Stellar structure models in modified theories of gravity: lessons and challenges (1912.05202v2)

Abstract: The understanding of stellar structure represents the crossroads of our theories of the nuclear force and the gravitational interaction under the most extreme conditions observably accessible. It provides a powerful probe of the strong field regime of General Relativity, and opens fruitful avenues for the exploration of new gravitational physics. The latter can be captured via modified theories of gravity, which modify the Einstein-Hilbert action of General Relativity and/or some of its principles. These theories typically change the stellar structure equations, thus having a large impact on the astrophysical properties of the corresponding stars and opening a new window to constrain these theories with present and future observations. For relativistic (neutron) stars, the uncertainty on the equation of state of matter at supranuclear densities intertwines with the new parameters of the modified gravity side, providing new phenomenology for the predictions of stellar structure models, such as mass-radius relations, maximum masses, or moment of inertia. For non-relativistic stars (white, brown and red dwarfs), the weakening/strengthening of the gravitational force inside astrophysical bodies may induce changes on the star's mass, radius or luminosity, having an impact, for instance, in the Chandrasekhar's limit for white dwarfs, or in the minimum mass for stable hydrogen burning in brown dwarfs. This work aims to provide a broad overview of the main such results achieved in the recent literature, by combining the results and constraints obtained from the analysis of relativistic and non-relativistic stars in different scenarios. Moreover, we will build a bridge between the efforts of the community working on different theories, formulations, types of stars, theoretical modellings, and observational aspects, highlighting some of the most promising opportunities in the field.

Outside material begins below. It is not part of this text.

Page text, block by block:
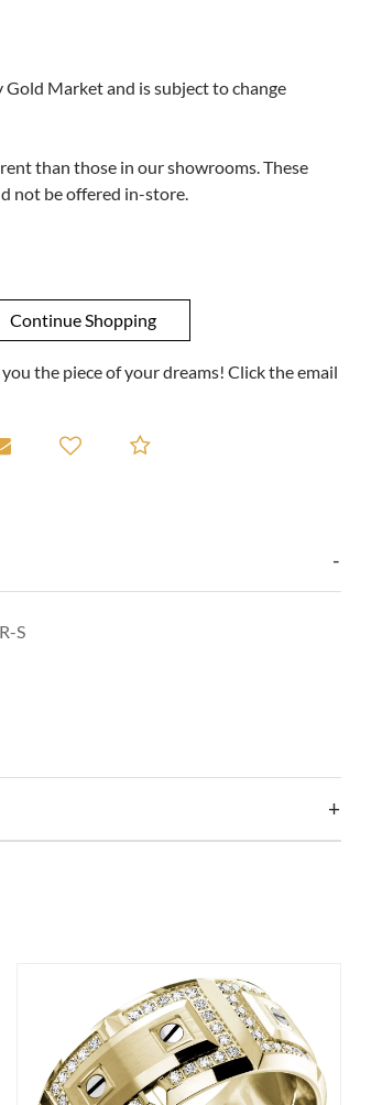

• The paper refines TOV equations and introduces new equations of state to model mass-radius relations in stars under modified gravity.
• It applies these modified frameworks to both relativistic stars like neutron stars and non-relativistic stars, affecting compactness and luminosity.
• The study establishes practical constraints on gravitational parameters that reconcile observational data with theoretical predictions in extreme environments.

Stellar Structure Models in Modified Theories of Gravity

Overview

In the paper titled "Stellar Structure Models in Modified Theories of Gravity: Lessons and Challenges," the authors explore the complexities of understanding stellar structures through the lens of modified gravity theories. This research addresses both relativistic stars, like neutron stars, which exhibit extreme conditions not covered by General Relativity (GR), and non-relativistic stars, such as white, brown, and red dwarfs. The paper proposes that these astrophysical objects serve as unique laboratories to test and constrain modified gravity theories and highlights the impact such theories have on nuclear force estimations and gravitational interactions at high intensity.

Key Insights and Results

1. Spherical Symmetry: The paper covers various modifications of the Einstein-Hilbert action, specifically through $f(R)$ gravity and its extensions. This approach results in changes to the Tolman-Oppenheimer-Volkoff (TOV) equations and necessitates novel equations of state (EOS) to account for phenomena like mass-radius configurations and maximum mass predictions.
2. Modified Gravity and Observations: For relativistic stars, particularly neutron stars, the modified theories introduce parameters resulting in predictions that remain consistent with observational constraints such as mass measurement at the 2 solar mass threshold. These parameters affect the compactness, radius, and maximum mass predictions, and can potentially alleviate the hyperon puzzle by adjusting softness in EOS.
3. Non-relativistic Stars: For non-relativistic stars, modifications influence the gravitational equilibrium leading to altered mass-radius relations and luminosity changes. The Lane-Emden equation is used to provide insights for these stellar structures, including potential impacts on Chandrasekhar's limit and the determination of minimum mass necessary for stable hydrogen burning.
4. Theoretical Implications: The research identifies limitations inherent to GR and provides thorough exploration of the sphere surface boundary conditions essential for stable star configurations. This emphasizes how modified gravity theories could enhance predictions of stellar behaviors under circumstances that GR approaches fail to accurately describe.

Implications and Future Developments

The implications of understanding stellar structures through modified gravity go beyond astrophysics, affecting how cosmic phenomena are viewed and potentially resolving existing disparities between theoretical predictions and observed data. Practical implications include redefining constraints on gravitational theory fundamentals, enhancing predictions of stellar evolution and behaviors, and providing new parameters for computational models in cosmology.

The authors speculate that the synergy between theoretical computation and observational data collection can substantially refine models of stellar mechanics under modified gravity theories, giving rise to more predictive power and insights into cosmic structures beyond current capabilities. Revitalizing interest in modified gravity theories, this research suggests a promising avenue to reconcile observational discrepancies and gain deeper insights into physical processes in extreme environments.

In conclusion, this paper offers a comprehensive insight into how modified theories of gravity can impact and challenge our understanding of stellar structures, presenting both the challenges and the lessons learned from integrating modified gravitational dynamics with astrophysical observations. As developments in AI and computational physics advance, these theories are expected to flourish, notably in areas concerning the synthesis of observational data and theoretical frameworks.